Ask HN: How can I get this working? - aitoehigie

Hi guys,
I am developing an text-to-web advertising platform and I am stuck at a point. Short description of how it works: Any one can text a 140 character message to a short code, and have it displayed on any website that is on the network of the advertising platform. My Problem: How do I display the text ad on the websites that are on the platform? Iframes? Flash?<p>These are my reasons for creating this platform. 1. This product is made with the local market in mind (Nigeria, West Africa), I doubt if this would be a hit in the first world. 2. Due to lack of a reliable payment gateway for local users here in Nigeria, I decided to use premium sms (short code).
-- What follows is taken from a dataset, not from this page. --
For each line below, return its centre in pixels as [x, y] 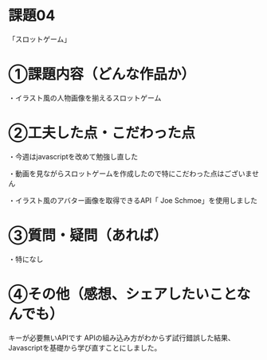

Once an advertiser texts an ad to the shortcode, his prepaid credit is debited, his ad appears on the target website of his choice and the revenue is shared between the ad platform, the shortcode provider and the website owner. 3. Google adsense or adwords isnt too attractive here in Nigeria because of the hassles of getting paid by google another case of reoccurring online payment gateway issues.
If you have ever implemented something like this, I would really like to have some tips from you.
Disclosure: this has been submitted before, but I didn't really glean much for the few responses gotten.
Thanks
======
byoung2
You can use JavaScript, PHP (or any other server side language), and JSON.

Each website in the network gets a unique ID and includes a script tag in
their HTML with the src set to <http://www.example.com/code/?id=12345> where
12345 is the unique ID.

You have your server side script look up that ID and pull the relevant ad data
from your database and return JavaScript that writes this data in a JSON
object and includes functions to write it to the browser.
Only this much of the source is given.